Урод | страница 38
— С чего это тебе так весело?
— Смешно! — осклабился пожарник. — Видный такой мужчина, артист, а не может поздоровкаться.
— А ты можешь?
— А чего ж, могу, — широко и глупо заулыбался пожарник.
Гостилицын схватил его за руку:
— Выручи, голубчик, покажи.
Пожарник не ожидал такого поворота и забормотал, что он не артист, а всего лишь необразованный пожарник, и хоть режь его на части, а показываться не будет. Тогда Гостилицын, водя перед его носом пальцем, внушительно предупредил:
— Запомни, милейший! Если ты еще хоть раз сунешь нос не в свое дело, берегись! Не только голова твоя будет сидеть в этой дурацкой каске, всего туда загоню — с ногами и лестницей…
Пожарник поспешил убраться в свой темный угол, а Гостилицын ни с того ни с сего набросился на автора, который с удивлением и страхом наблюдал, как делаются кинофильмы:
— Видишь, написал какой диалог! Даже такой талантливый актер не может осилить! — Режиссер схватил себя за волосы: — Какой же я дурак, что связался с ультрасовременной темой! Снимал бы Гамлетов с Макбетами!
Постонав, посетовав на свою печальную судьбу, Гостилицын грустно посмотрел на Отелкова:
— Что же мы будем делать-то, Иван Алексеевич? Может, эту сцену вымараем? Согласен? Я тоже бы не прочь, да боюсь, что автор не позволит.

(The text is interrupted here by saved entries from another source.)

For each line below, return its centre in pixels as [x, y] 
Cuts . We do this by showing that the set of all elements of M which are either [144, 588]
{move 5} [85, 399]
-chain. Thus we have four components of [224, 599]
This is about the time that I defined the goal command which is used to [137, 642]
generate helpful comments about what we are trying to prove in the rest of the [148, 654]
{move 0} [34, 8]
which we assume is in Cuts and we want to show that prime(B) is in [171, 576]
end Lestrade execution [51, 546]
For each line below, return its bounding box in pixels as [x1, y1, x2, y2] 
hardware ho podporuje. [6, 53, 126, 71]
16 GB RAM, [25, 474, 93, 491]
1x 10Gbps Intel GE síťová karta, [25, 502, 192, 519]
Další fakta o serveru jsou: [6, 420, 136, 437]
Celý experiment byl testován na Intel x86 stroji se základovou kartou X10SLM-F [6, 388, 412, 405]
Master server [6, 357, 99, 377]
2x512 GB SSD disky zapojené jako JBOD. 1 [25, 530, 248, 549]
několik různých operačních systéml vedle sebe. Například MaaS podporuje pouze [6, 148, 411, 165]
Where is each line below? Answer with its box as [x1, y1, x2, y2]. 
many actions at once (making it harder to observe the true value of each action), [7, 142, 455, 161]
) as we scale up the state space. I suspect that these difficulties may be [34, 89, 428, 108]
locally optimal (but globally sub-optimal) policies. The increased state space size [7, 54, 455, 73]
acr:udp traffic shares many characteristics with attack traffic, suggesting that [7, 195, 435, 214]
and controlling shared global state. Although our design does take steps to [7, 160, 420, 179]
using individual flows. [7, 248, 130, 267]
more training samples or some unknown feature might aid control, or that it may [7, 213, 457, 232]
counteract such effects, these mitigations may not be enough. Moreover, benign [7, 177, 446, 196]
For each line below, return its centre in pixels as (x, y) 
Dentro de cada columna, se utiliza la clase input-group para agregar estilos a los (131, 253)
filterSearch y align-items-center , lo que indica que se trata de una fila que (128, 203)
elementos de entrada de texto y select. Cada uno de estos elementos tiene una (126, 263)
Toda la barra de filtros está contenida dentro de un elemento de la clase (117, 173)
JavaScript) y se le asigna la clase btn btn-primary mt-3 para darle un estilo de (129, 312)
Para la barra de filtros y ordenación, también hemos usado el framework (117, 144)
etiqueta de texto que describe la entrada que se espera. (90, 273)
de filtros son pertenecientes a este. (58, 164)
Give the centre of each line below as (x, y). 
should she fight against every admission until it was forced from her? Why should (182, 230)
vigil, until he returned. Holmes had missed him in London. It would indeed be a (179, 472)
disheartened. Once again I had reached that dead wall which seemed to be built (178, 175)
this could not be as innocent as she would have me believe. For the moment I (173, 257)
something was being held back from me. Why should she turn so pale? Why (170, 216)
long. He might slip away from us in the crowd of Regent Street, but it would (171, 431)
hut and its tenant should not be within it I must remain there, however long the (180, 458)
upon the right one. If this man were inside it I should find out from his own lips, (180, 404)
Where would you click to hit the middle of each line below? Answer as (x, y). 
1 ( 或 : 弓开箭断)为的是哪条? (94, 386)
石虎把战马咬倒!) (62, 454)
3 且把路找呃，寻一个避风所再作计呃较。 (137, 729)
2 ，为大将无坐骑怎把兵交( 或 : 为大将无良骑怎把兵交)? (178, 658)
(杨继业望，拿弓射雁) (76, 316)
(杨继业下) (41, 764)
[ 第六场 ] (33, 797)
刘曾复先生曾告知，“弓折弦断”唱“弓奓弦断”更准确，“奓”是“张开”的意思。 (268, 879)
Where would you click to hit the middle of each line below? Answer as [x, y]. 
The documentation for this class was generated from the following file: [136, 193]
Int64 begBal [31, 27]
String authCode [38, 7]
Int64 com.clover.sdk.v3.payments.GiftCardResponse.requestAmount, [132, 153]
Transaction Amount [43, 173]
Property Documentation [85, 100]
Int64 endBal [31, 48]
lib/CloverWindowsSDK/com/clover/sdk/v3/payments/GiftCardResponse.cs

Ничего другого не оставалось, как применить наивернейший и простейший способ режиссерского показа. Что Гостилицын и сделал. Он вошел и сказал: «Здравствуйте, товарищ директор». Фраза прозвучала естественно и просто. Отелков старался вложить в нее и значимость, и смысл. Режиссер же не придал ей никакого значения и произнес фразу как бы между прочим. И в этом-то заключался весь секрет. И всем стало ясно, что профессор пришел к директору не с целью поприветствовать, а по какому-то важному делу.
Иван Алексеевич закрыл руками лицо. Стыд жег ему уши. От обиды и злости не осталось и следа. «Какая же я бездарь и ничтожество! — думал он. — Надо сейчас же отказаться от роли». И он наверняка бы отказался, но в эту минуту Гостилицын спросил:
— Понял, как надо?
Иван Алексеевич машинально кивнул головой.
— Повторим, — приказал режиссер и подал команду: — Мотор!
Иван Алексеевич повторил, и, кажется, неплохо. По крайней мере Гостилицын сказал:
— Ладно, сойдет!
На этом и закончился первый съемочный день.
Став артистом, Урод не заважничал. Его теперешнее положение и то внимание, которое ему оказывали, другой собаке наверняка свернули бы мозги набекрень. Однако порода, незаурядный ум удерживали боксера от дешевого зазнайства и легкомысленных поступков, на которые так падки молодые артисты. Кроме того, каким-то собачьим чутьем Урод понял, что он не какой-нибудь рядовой пес, а исключительный, одаренный, и поэтому держал себя, как положено большим талантам, — скромно и просто.